Nous sortons les œuvres de la camionnette, les longues faces d’Ostie s’approchent déjà. Je leur dis que je suis là pour accrocher les dessins, j’ai l’habitude. Sans un mot, ils regardent mes mains et s’emparent des momies en plastic bulle avec leurs gants blancs. Je repars avec la camionnette au milieu des Tapies, Giacometti, Picasso, en constatant que les galeristes ont mis le paquet sur les Bram Bogart et les Jan Fabre cette année.
Nous sommes invités pour le vernissage pro, le champagne coule à flot. Les femmes Channel et les costumes mouillés se plaignent beaucoup du prix des stands, de la fragilité du marché et de l’ingratitude des artistes.
- « Depuis la crise du golf une galerie sur deux ferment à Soho ».
- « Oui, oui c’est un original tiré à 20 exemplaire, il numéroté 6, c’est une occasion unique, nous sommes les seuls à l’exposer dans toute la foire, c’est vraiment pour vous ».
- « J’adooore, je vais voir avec ma femme mais je pense que je vais déposer une option dessus ». Une longue face de raie manta vient poser une petite gommette verte avec son gant blanc à côté de la litho bleu.
Dans la camionnette, sur le chemin du retour, mon prof qui n’a rien vendu me dit : « Ceci c’est une petite foire, on va allez à Bâle, là c’est quelque chose ! ». Je lui dis que je ne mettrai plus jamais les pieds dans ce genre de cirque malsain, c’est trop dur, trop humiliant. J’ai eu l’impression d’être invité pour un buffet hors de prix où l’on avait convié tous ceux qui font partie du «un pourcent », pour qu’ils puissent définitivement exposer leur supériorité en se payant ce que nous exposons. J’ai l’impression que nous avons-nous mêmes mixés tous les plats pour les faire entrer dans une immense soupière en or massif : les huitres, les sabayons, les rôtis, la bisque, les zakouskis, les civets, le foie gras, les profiteroles, le mouton Rothschild, le saumon d’Ecosse, le sorbet de mûres aux éclats de feuilles d’or, le dom Pérignon, le soufflé au fromage, les ortolans, les blinis au caviar de la mer noir, les figues fraiches du Pirée, le parmesan 20 ans d’âge d’Émilie-Romagne, l’armagnac des Landes, le cheval blanc 1947 de Gironde, le trou normand et la coke de Colombie.

 

- « C’est une occasion unique de se montrer, les gens viennent du monde entier ».
- « Très bien mais alors, pourquoi nous à t’on fait lire, « Du spirituel dans l’art », « Lettre à un jeune poète », « « Bâtissons une cathédrale » cette discussions entre Beuys, Kounellis, Kiefer, et Cucchi ? »

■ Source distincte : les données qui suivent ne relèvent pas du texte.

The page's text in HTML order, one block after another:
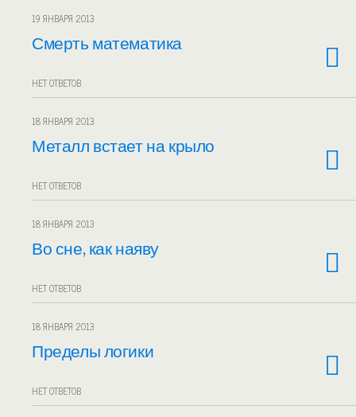
19 ЯНВАРЯ 2013
Смерть математика
НЕТ ОТВЕТОВ
18 ЯНВАРЯ 2013
Металл встает на крыло
НЕТ ОТВЕТОВ
18 ЯНВАРЯ 2013
Во сне, как наяву
НЕТ ОТВЕТОВ
18 ЯНВАРЯ 2013
Пределы логики
НЕТ ОТВЕТОВ
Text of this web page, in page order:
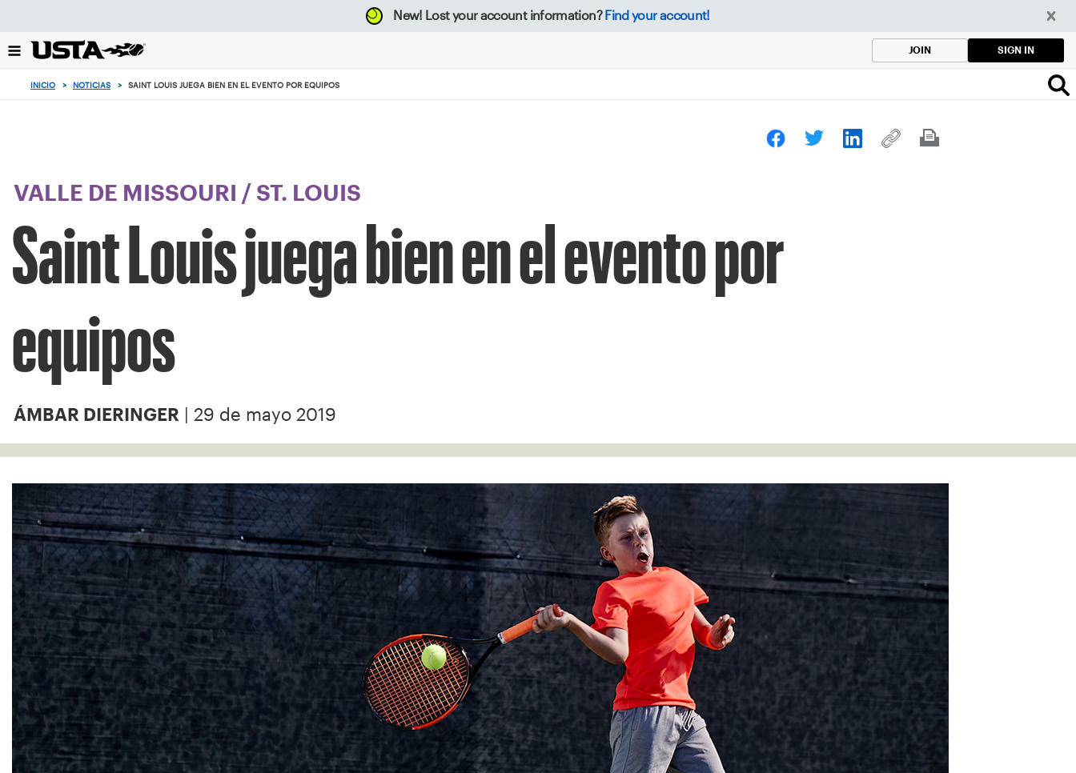
el
botón
New! Lost your account information? Find your account!
JOIN SIGN IN
INICIO > NOTICIAS > SAINT LOUIS JUEGA BIEN EN EL EVENTO POR EQUIPOS
VALLE DE MISSOURI / ST. LOUIS
Saint Louis juega bien en el evento por
equipos
ÁMBAR DIERINGER | 29 de mayo 2019

On nous a fait perdre du temps. Y a un truc de trop, soit on fait l’impasse sur cette espèce de transmission des valeurs de spiritualité de la résistance à la convention, soit – entre chaque atelier – on nous donne un cours de marketing, de comptabilité à partie double, de schizophrénie active et de stratégie Sun TZU.

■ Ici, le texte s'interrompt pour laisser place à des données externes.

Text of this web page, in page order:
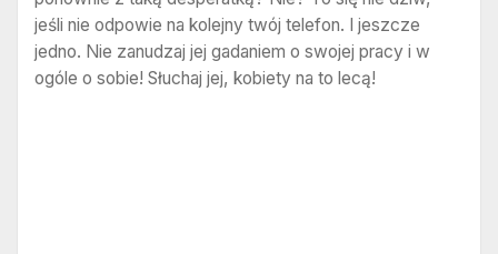
jeśli nie odpowie na kolejny twój telefon. I jeszcze
jedno. Nie zanudzaj jej gadaniem o swojej pracy i w
ogóle o sobie! Słuchaj jej, kobiety na to lecą!
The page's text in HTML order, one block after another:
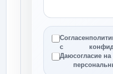
Согласен
с
Даюсогласие

- « T’es vraiment chiant, tu te poses trop de questions, t’es un communiste ou quoi ? »
Le chauffage de la camionnette est bloqué au maximum, nous roulons en plein hiver avec les fenêtres ouvertes, les paysages sont des aquarelles qui ne servent à rien, je prends quand même quelques notes, on ne sait jamais.